到家之后,我直接回到卧室,刚放下书包,卧室门就被推开了,柳依然迟疑着走了进来。虽然我很奇怪她为什么今天像变了一个人似的,但我仍然和往常一样看都不看她一眼,把她当成空气。
“那个……我不知道该怎么说。”在卧室门口站了好一会儿之后,柳依然终于咬着嘴唇说话了。
我正在玩掌机俄罗斯方块,这个游戏掌机是芸姨在我过生日的时候买给我的,当时把我高兴得一宿都没睡好觉。
我头也不抬地说道:“那就别说。”
就这么一句话的功夫,一个t型块没放好,导致下面出现空隙。我有些不耐烦地咂了下嘴,皱着眉头继续玩。
柳依然在门口又站了一会儿,似乎是下了很大决心似的深吸了一口气,说道:“我今天才知道,你和那三个初三学生打架的事,是因为他们……我不知道该怎么说,我真的很报歉,那天误会了你,说了那些不该说的话,害得你被你爸……还离家出走。”
好像一记重锤敲在我的心口,令我浑身上下止不住地颤抖,手抖得已经不听使唤了,游戏掌机里不断传来“笨蛋,笨蛋”的声音,很快就game-over。但我却强撑着脸上冷峻的神情,看了柳依然一眼说道:“你说完了没有?说完了就赶紧滚!别在那烦我!”
柳依然诧异地看着我,显然没想到我会这样对她,倾刻间明澈的眼睛里就涌出泪水。随后一转身,跑回了自己的卧室。
第二天早上,芸姨做的糖醋排骨,这是我最爱吃的菜。当时电视里播报一条高速公路上连环车祸的新闻,芸姨和我爸都扭头看着电视,被吸引了过去。我正闷着头吃饭,一块带着很多瘦肉的肋排被一双筷子夹到我的碗里。
是柳依然,特意挑了一块好啃又肉多的排骨夹给我。见我扭头看她,柳依然红着脸有些不自然地笑了一下。
我当时应该是感动的,毕竟自从住进芸姨家以来,这还是柳依然第一次给我夹菜,就像我小时候无比羡慕的那些姐姐照顾弟弟的画面一样。但是,我却用筷子把这块排骨从碗里夹出来,丢到了餐桌上。
电视里的新闻播完了,芸姨和我爸回过头,看到丢在餐桌上的排骨,芸姨就用筷子夹了起来,问这排骨怎么了。我不说话,只管吃着碗里的饭,柳依然只好说是她不小心掉在桌子上的。

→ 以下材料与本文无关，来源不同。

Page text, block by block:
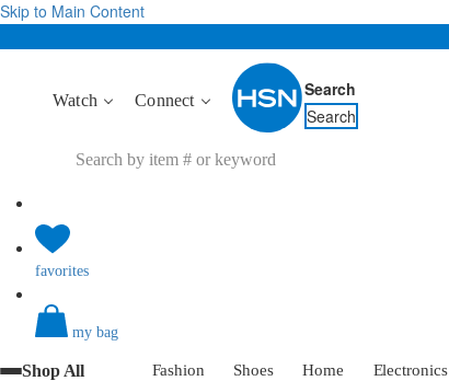
Skip to Main Content
Watch Connect
Search
Search
favorites
my bag
Shop All Fashion Shoes Home Electronics

自那以后,我和柳依然的关系又恢复了往常的样子,平时一句话都不说,上学放学的路上也刻意不走在一起。不过,我和柳依然是姐弟这个消息很快不径而走,学校里很多人都知道了我们的关系,虽然我和她从没叫过对方姐姐或弟弟。
期末考试后,我刻意回到农村老家,在农村老家呆了整整一个暑假。我也不知道自己这是怎么了,就是不想和柳依然呆在一起,是烦她?恨她?还是有别的什么原因?我自己也说不清楚。
白天我和孩时的玩伴们爬树掏鸟窝,下河抓鱼,在荒草甸上疯跑疯闹,什么都不想。可每到夜深人静的时候,我时常控制不住地想起柳依然,不知她每天是怎么过的,有好几次做梦还梦到了她。
暑假结束了,我升到了初二,柳依然升到初三。
那个时候,学校里拉帮结伙打架开始兴起,我由于总是一个人独来独往,显得不合群,被欺负了几次。有了上次打架的教训,我不敢再轻易动手,但我骨子里就不是那种甘心做受气包的老实学生。

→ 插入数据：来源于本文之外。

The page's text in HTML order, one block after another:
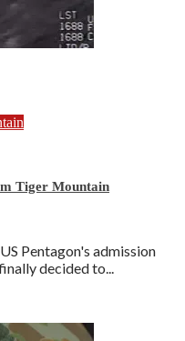
Tiger Mountain
Pentagon's admission
decided to...
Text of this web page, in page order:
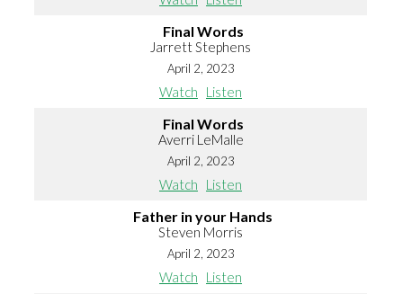
Final Words
Jarrett Stephens
April 2, 2023
Watch Listen
Final Words
Averri LeMalle
April 2, 2023
Watch Listen
Father in your Hands
Steven Morris
April 2, 2023
Watch Listen

于是,我想到了一个避免受欺负的方法:主动和这些拉帮结伙的学生搞好关系。
我们班上有个叫于彪的胖子,是我们初二年级组的头子杨军的手下,我就主动和于彪套近乎,一来二去我们两个就熟了。不过,于彪这小子一笑起来总是很猥琐的样子,还经常去那种通宵录像厅,然后第二天上课动不动就看着讲课的女老师或是某个长得好看的女同学发呆,也不知道在想些什么。
说实话我挺烦于彪的,要不是为了避免被欺负我才懒得搭理他。